La crisi dei mutui subprime nasce negli Stati Uniti tra il 2006 e il 2008, quando l'esplosione della bolla immobiliare rivela l'insostenibilità dei mutui ad alto rischio concessi negli anni precedenti. La cartolarizzazione diffonde questi prestiti in tutto il sistema finanziario globale, amplificando perdite e sfiducia
La crisi dei mutui subprime (iniziata nel 2006) affonda le radici nel 2003, quando il boom immobiliare e la diffusione delle cartolarizzazioni spinsero le banche a erogare prestiti ad alto rischio a clienti senza garanzie. Questo sistema ha trasformato debiti fragili in titoli finanziari complessi, innescando il successivo crollo globale.

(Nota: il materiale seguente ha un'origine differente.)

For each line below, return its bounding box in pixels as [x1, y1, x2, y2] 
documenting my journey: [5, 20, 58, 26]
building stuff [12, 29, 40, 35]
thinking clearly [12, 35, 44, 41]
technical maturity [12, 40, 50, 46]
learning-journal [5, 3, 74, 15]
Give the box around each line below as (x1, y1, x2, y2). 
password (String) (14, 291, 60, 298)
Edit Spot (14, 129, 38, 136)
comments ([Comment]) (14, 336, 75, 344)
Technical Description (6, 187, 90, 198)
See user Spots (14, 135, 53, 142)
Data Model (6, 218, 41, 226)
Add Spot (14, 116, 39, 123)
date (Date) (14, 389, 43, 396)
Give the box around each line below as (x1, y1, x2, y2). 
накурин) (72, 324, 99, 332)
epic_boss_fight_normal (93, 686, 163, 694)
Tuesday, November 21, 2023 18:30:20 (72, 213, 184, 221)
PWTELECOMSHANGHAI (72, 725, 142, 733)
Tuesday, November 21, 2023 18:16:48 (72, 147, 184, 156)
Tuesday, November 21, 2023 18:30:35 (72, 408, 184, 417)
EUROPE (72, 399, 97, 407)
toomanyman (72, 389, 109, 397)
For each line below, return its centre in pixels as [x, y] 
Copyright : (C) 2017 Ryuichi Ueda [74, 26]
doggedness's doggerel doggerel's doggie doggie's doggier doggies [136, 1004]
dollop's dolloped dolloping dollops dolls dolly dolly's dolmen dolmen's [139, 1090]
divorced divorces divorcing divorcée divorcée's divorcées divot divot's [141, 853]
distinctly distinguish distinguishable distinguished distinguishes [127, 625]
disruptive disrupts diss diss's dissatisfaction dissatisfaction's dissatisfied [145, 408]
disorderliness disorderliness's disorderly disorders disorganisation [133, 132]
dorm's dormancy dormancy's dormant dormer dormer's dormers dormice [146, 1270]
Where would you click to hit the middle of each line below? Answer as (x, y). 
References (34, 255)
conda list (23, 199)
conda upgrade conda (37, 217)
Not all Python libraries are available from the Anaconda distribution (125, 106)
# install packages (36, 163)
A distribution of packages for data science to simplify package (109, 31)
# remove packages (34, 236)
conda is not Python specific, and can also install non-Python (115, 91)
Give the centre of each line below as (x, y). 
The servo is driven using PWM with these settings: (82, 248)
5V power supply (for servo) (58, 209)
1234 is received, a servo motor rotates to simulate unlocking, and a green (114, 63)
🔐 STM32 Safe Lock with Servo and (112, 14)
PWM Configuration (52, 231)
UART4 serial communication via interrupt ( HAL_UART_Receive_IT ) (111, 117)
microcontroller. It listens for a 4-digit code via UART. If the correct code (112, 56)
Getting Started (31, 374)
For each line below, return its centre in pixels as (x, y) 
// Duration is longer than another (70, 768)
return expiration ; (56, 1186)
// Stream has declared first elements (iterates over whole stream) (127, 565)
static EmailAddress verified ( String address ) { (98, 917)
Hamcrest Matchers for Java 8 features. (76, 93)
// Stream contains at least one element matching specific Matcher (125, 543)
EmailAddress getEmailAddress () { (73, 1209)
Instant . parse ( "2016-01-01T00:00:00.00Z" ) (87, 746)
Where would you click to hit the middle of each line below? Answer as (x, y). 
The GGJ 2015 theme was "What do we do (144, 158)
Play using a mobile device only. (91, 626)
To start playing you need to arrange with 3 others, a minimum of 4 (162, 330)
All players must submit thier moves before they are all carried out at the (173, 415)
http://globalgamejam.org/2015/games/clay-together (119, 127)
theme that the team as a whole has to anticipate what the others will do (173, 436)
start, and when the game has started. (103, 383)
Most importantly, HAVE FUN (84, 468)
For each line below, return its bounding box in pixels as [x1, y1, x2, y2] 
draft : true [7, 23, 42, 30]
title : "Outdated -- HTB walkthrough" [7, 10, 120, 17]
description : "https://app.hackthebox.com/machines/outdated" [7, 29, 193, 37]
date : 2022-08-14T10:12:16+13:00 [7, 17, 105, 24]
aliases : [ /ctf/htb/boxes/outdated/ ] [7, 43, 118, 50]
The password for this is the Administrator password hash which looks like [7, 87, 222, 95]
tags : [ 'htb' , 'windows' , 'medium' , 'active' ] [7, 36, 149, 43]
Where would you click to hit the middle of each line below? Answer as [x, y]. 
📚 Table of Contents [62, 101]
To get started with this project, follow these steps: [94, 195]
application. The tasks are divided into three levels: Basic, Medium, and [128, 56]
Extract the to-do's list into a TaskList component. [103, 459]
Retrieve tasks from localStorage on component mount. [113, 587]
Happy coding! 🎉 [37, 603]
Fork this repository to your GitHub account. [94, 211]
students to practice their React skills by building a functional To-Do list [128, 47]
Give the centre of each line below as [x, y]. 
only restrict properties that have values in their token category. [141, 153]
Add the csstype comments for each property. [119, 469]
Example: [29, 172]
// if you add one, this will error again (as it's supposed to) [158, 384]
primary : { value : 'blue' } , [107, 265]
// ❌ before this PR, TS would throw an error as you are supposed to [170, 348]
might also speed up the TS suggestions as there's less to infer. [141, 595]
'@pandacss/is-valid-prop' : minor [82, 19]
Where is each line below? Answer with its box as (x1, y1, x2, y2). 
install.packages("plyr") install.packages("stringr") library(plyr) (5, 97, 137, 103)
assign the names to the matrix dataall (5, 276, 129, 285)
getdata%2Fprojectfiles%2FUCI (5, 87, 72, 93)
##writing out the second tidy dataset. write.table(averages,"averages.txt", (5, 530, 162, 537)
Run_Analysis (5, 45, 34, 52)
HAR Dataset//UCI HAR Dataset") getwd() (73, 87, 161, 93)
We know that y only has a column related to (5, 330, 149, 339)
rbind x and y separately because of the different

La bolla immobiliare e i mutui ad alto rischio
Tra il 2000 e il 2006 i prezzi delle case negli Usa crescono senza sosta, generando una vera e propria bolla immobiliare. Tale dinamica era favorita dalla politica monetaria accomodante della Federal Reserve (FED), che mantenne i tassi di interesse su valori storicamente bassi fino al 2004. Tassi di interesse bassi equivalevano a un basso costo del denaro per le famiglie che richiedevano mutui ipotecari, e finirono pertanto con lo stimolare la domanda di abitazioni alimentandone ulteriormente i relativi prezzi. La bolla immobiliare, inoltre, rendeva conveniente la concessione di mutui da parte delle istituzioni finanziarie che, in caso di insolvenza del mutuatario, potevano comunque recuperare il denaro prestato attraverso il pignoramento e la rivendita dell’abitazione.
La cartolarizzazione
Oltre alla bolla immobiliare e ai bassi tassi di interesse, la crescita dei mutui subprime è stata sostenuta anche dallo sviluppo delle operazioni di cartolarizzazione, ossia dalla possibilità per gli istituti creditizi di trasferire i mutui, dopo averli trasformati in un titolo, a soggetti terzi (le cosiddette società veicolo). Questo meccanismo permetteva alle banche di recuperare subito liquidità, le spingeva a erogare ancora più mutui, spesso senza controlli adeguati, e trasferiva il rischio a investitori in tutto il mondo, anche in Europa.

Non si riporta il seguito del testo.